(Exercise details) Write out the listing below exactly, and omit any images you find in it.

(Information given)

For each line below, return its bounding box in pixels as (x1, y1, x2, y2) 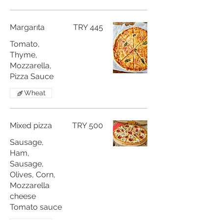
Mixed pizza (10, 121, 52, 130)
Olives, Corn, (10, 170, 55, 179)
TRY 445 (73, 23, 103, 32)
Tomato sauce (10, 202, 62, 212)
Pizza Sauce (10, 72, 54, 81)
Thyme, (10, 50, 37, 59)
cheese (10, 192, 36, 201)
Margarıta (10, 23, 45, 32)
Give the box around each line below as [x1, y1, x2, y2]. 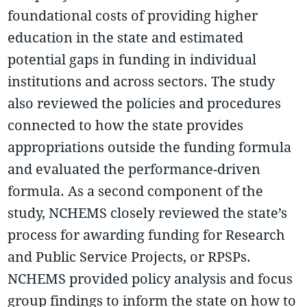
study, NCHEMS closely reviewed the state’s [8, 204, 288, 223]
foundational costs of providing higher [8, 6, 258, 25]
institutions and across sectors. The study [8, 72, 275, 91]
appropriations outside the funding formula [8, 138, 292, 157]
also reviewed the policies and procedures [8, 94, 282, 113]
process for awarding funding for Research [8, 225, 286, 245]
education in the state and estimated [8, 28, 244, 47]
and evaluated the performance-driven [8, 160, 261, 179]
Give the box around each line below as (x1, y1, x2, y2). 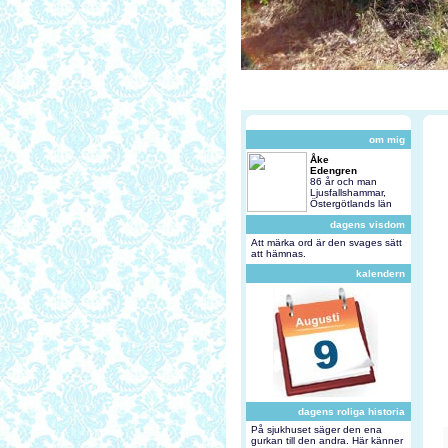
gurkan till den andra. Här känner (250, 435, 403, 446)
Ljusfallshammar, (309, 187, 386, 198)
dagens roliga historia (297, 406, 405, 417)
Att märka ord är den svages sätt (250, 237, 402, 248)
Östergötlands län (309, 198, 392, 209)
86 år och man (309, 176, 377, 187)
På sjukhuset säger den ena (250, 424, 382, 435)
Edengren (309, 165, 357, 176)

(Solution to the problem)
For each line below, return its bounding box in pixels as (x1, y1, x2, y2) 
Mixed pizza (10, 121, 52, 130)
Olives, Corn, (10, 170, 55, 179)
TRY 445 (73, 23, 103, 32)
Tomato sauce (10, 202, 62, 212)
Pizza Sauce (10, 72, 54, 81)
Thyme, (10, 50, 37, 59)
cheese (10, 192, 36, 201)
Margarıta (10, 23, 45, 32)
Give the box around each line below as [x1, y1, x2, y2]. 
study, NCHEMS closely reviewed the state’s [8, 204, 288, 223]
foundational costs of providing higher [8, 6, 258, 25]
institutions and across sectors. The study [8, 72, 275, 91]
appropriations outside the funding formula [8, 138, 292, 157]
also reviewed the policies and procedures [8, 94, 282, 113]
process for awarding funding for Research [8, 225, 286, 245]
education in the state and estimated [8, 28, 244, 47]
and evaluated the performance-driven [8, 160, 261, 179]
Give the box around each line below as (x1, y1, x2, y2). 
gurkan till den andra. Här känner (250, 435, 403, 446)
Ljusfallshammar, (309, 187, 386, 198)
dagens roliga historia (297, 406, 405, 417)
Att märka ord är den svages sätt (250, 237, 402, 248)
Östergötlands län (309, 198, 392, 209)
86 år och man (309, 176, 377, 187)
På sjukhuset säger den ena (250, 424, 382, 435)
Edengren (309, 165, 357, 176)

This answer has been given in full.